Hacker News new | ask | show | jobs
by stonemetal12 1524 days ago
Would argue it isn't perfectly formally correct, because "average case complexity" isn't well defined. Is average here mean, median or mode? It is typically used as if it meant, 90th percentile, or all but a few degenerate cases.

But that is a bit nit picky.

1 comments

I'm not sure I've ever seen anyone argue over which measure of central tendency to use to assess the "average case". You certainly could, but it doesn't strike me as a particularly productive argument; in common parlance, an average is essentially always either an arithmetic mean or a non-rigorous informal typical case unless otherwise specified; it also normally doesn't matter very much since most algorithms of interest do have their complexity distributed across inputs s.t. as input size goes to infinity one regime describes the behavior on almost all inputs.
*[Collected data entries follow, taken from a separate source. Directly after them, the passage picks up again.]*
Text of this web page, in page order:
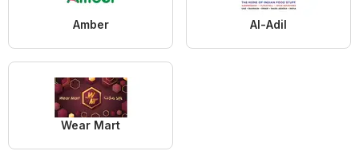
Amber Al-Adil
Wear Mart
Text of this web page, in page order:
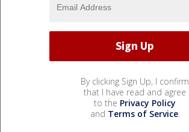
By clicking Sign Up, I confirm
that I have read and agree
to the Privacy Policy
and Terms of Service.
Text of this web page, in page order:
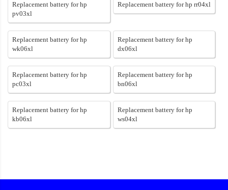
Replacement battery for hp
pv03xl
Replacement battery for hp rr04xl
Replacement battery for hp
wk06xl
Replacement battery for hp
dx06xl
Replacement battery for hp
pc03xl
Replacement battery for hp
bn06xl
Replacement battery for hp
kb06xl
Replacement battery for hp
ws04xl
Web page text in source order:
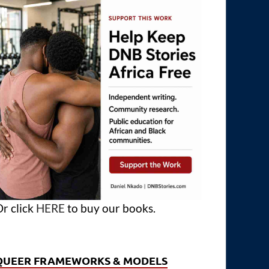
click HERE to buy our books.
FRAMEWORKS & MODELS
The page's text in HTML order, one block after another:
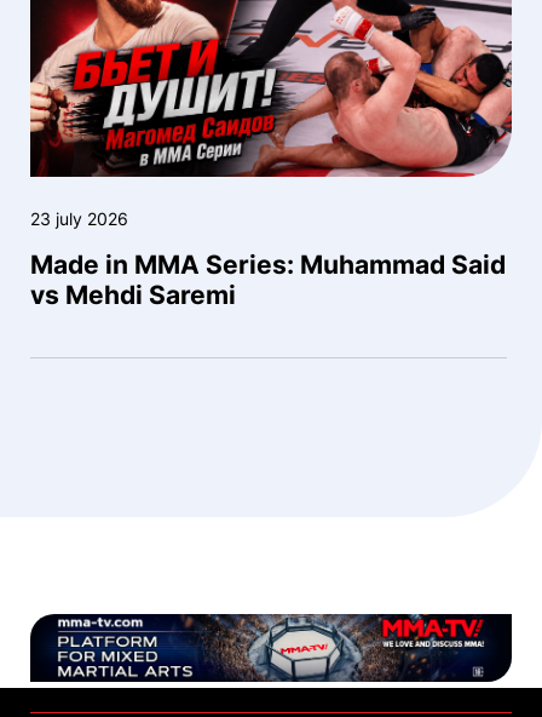
23 july 2026
Made in MMA Series: Muhammad Said
vs Mehdi Saremi
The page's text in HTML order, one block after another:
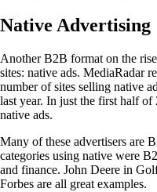
Native Advertising
Another B2B format on the
sites: native ads. MediaRadar
number of sites selling native
last year. In just the first half of
native ads.
Many of these advertisers are
categories using native were
and finance. John Deere in
Forbes are all great examples.

It's surprisingly hard to even come up with one without just having having an approximately constant fraction of inputs just be trivial cases.
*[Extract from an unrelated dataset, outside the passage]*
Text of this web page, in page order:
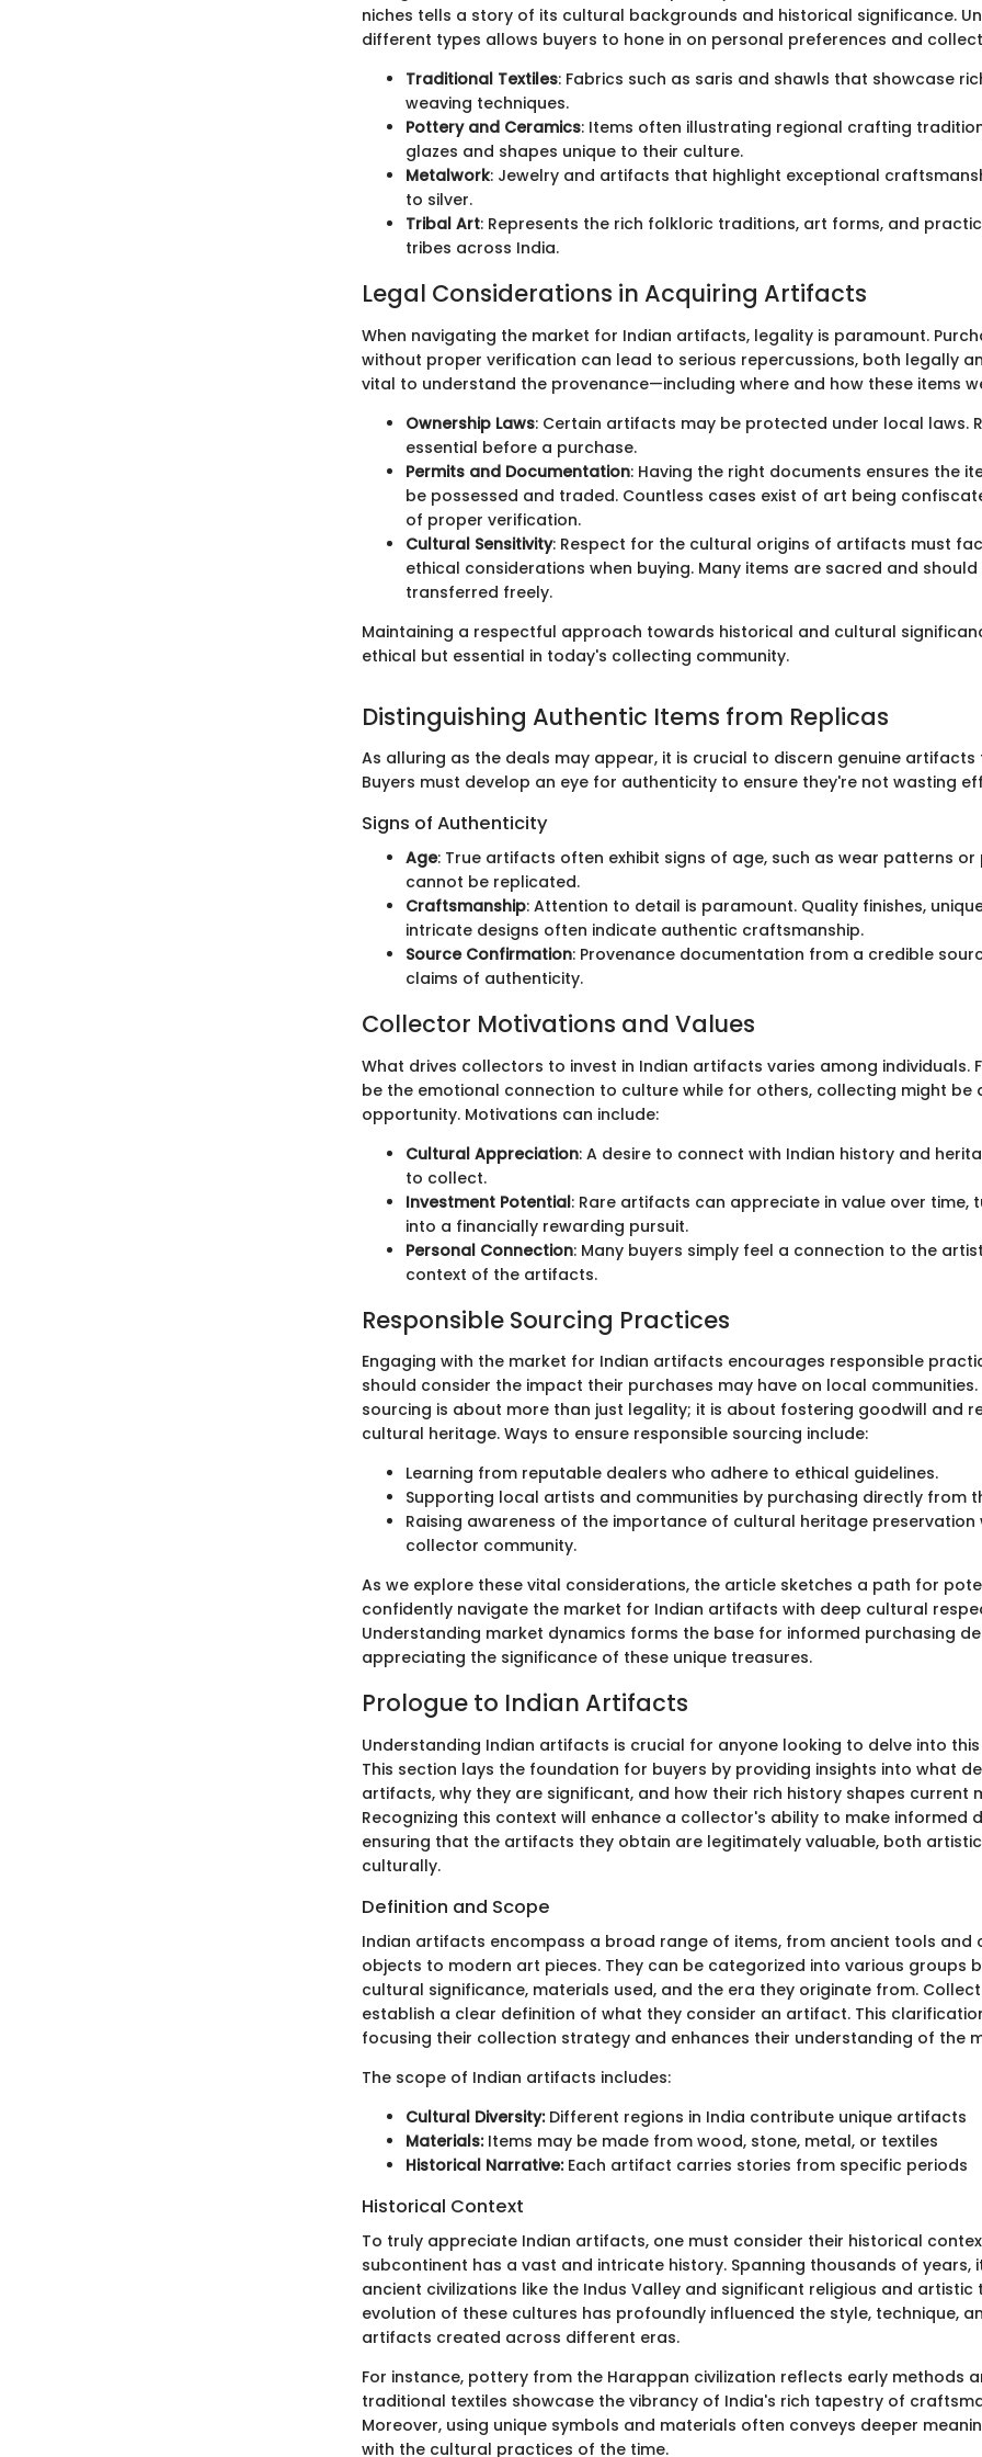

The much more important problem with "average case" complexity, particularly infamously for sorts, is just that practical "typical" inputs aren't distributed evenly over the space of possible inputs; pathological inputs have, after all, practically by definition, a nontrivial almost–computable property that informally gives them more of a reason to exist than than the average input.

The claim was "perfectly formally correct". If the average is arithmetic mean of all possible inputs, then average case O is worst case O because the worst case term dominates. Therefore they are using an informal definition of average, which doesn't jive with formally correct.
> then average case O is worst case O because the worst case term dominates

No, you're overgeneralizing. It's true that the worst case term dominates if e.g. a constant fraction of inputs exhibit the worst-case behavior, so that average complexity is lower bounded by a constant fraction of the worst-case behavior.
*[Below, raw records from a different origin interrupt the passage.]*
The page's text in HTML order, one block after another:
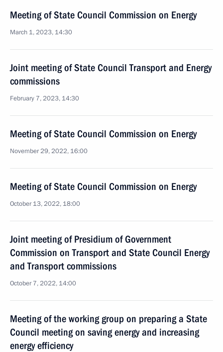
Meeting of State Council Commission on Energy
March 1, 2023, 14:30
Joint meeting of State Council Transport and Energy
commissions
February 7, 2023, 14:30
Meeting of State Council Commission on Energy
November 29, 2022, 16:00
Meeting of State Council Commission on Energy
October 13, 2022, 18:00
Joint meeting of Presidium of Government
Commission on Transport and State Council Energy
and Transport commissions
October 7, 2022, 14:00
Meeting of the working group on preparing a State
Council meeting on saving energy and increasing
energy efficiency
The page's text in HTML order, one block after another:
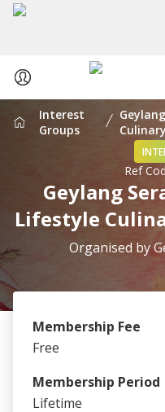
ABOUT US
EVENTS
PASSION CARD
Interest
Groups
Ref
Geylang
Lifestyle
Organised by
Membership Fee
Free
Membership Period
Lifetime
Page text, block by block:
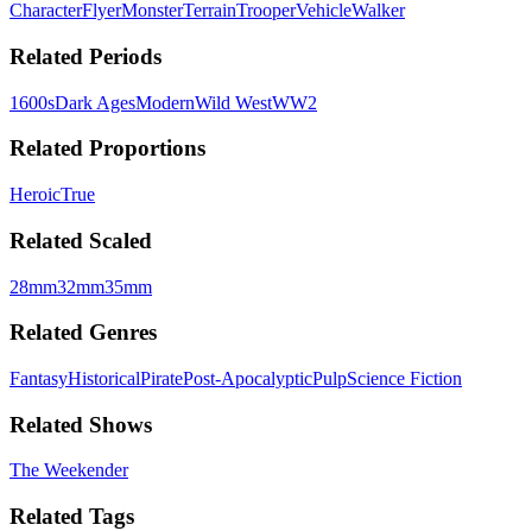
CharacterFlyerMonsterTerrainTrooperVehicleWalker
Related Periods
1600sDark AgesModernWild WestWW2
Related Proportions
HeroicTrue
Related Scaled
28mm32mm35mm
Related Genres
FantasyHistoricalPiratePost-ApocalypticPulpScience Fiction
Related Shows
The Weekender
Related Tags
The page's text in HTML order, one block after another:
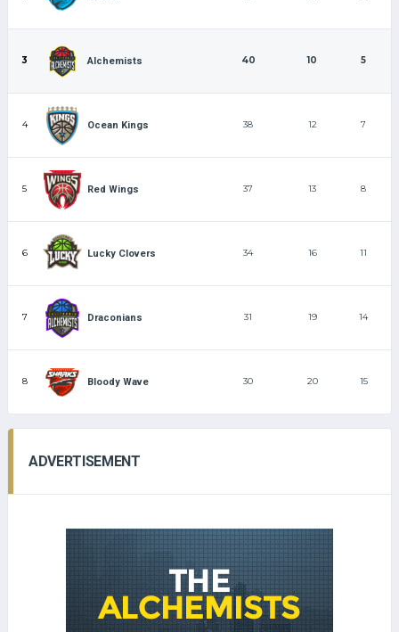
3 Alchemists 40 10 5
4 Ocean Kings 38 12 7
5 Red Wings 37 13 8
6 Lucky Clovers 34 16 11
7 Draconians 31 19 14
8 Bloody Wave 30 20 15
ADVERTISEMENT
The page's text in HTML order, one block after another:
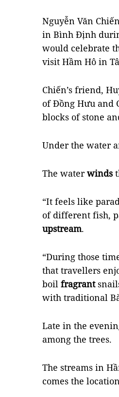
Nguyễn Văn
in Bình Định
would celebrate
visit Hầm Hô in
Chiến’s friend,
of Đồng Hưu and
blocks of stone
Under the water
The waterwinds
“It feels like
of different fish,
upstream.
“During those
that travellers
boil fragrant
with traditional
Late in the
among the trees.
The streams in
comes the
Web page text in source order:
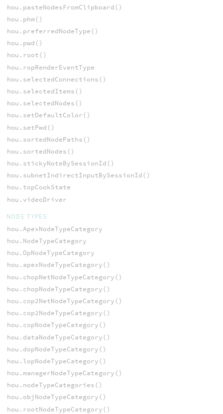
hou.pasteNodesFromClipboard()
hou.phm()
hou.preferredNodeType()
hou.pwd()
hou.root()
hou.ropRenderEventType
hou.selectedConnections()
hou.selectedItems()
hou.selectedNodes()
hou.setDefaultColor()
hou.setPwd()
hou.sortedNodePaths()
hou.sortedNodes()
hou.stickyNoteBySessionId()
hou.subnetIndirectInputBySessionId()
hou.topCookState
hou.videoDriver
NODE TYPES
hou.ApexNodeTypeCategory
hou.NodeTypeCategory
hou.OpNodeTypeCategory
hou.apexNodeTypeCategory()
hou.chopNetNodeTypeCategory()
hou.chopNodeTypeCategory()
hou.cop2NetNodeTypeCategory()
hou.cop2NodeTypeCategory()
hou.copNodeTypeCategory()
hou.dataNodeTypeCategory()
hou.dopNodeTypeCategory()
hou.lopNodeTypeCategory()
hou.managerNodeTypeCategory()
hou.nodeTypeCategories()
hou.objNodeTypeCategory()
hou.rootNodeTypeCategory()

This isn't true for the kind of algorithms where it's customary to talk about average case behavior. We only normally talk about average cases when as input size increases, the fraction of inputs with the higher complexity bound shrinks faster. For example, we can imagine an algorithm which, on inputs of size n, requires n^2 operations on 1/n of possible inputs, and n operations on the other (n-1)/n inputs. Then the average runtime is, formally, (n^2)*(1/n)+n*(n-1)/n=2n-1, which is still O(n), even though the worst-case runtime is still O(n^2).

Where this goes wrong is, e.g. perhaps the O(n^2) runtime occurs on "trivial" inputs which are disproportionately likely to appear. For example, if we the above hypothetical function is idempotent and runs in O(n^2) on all of its possible outputs, but O(n) on all other inputs, it'd be easy to accidentally quadratic by calling it on its result repeatedly under the assumption that it's safe to do so.*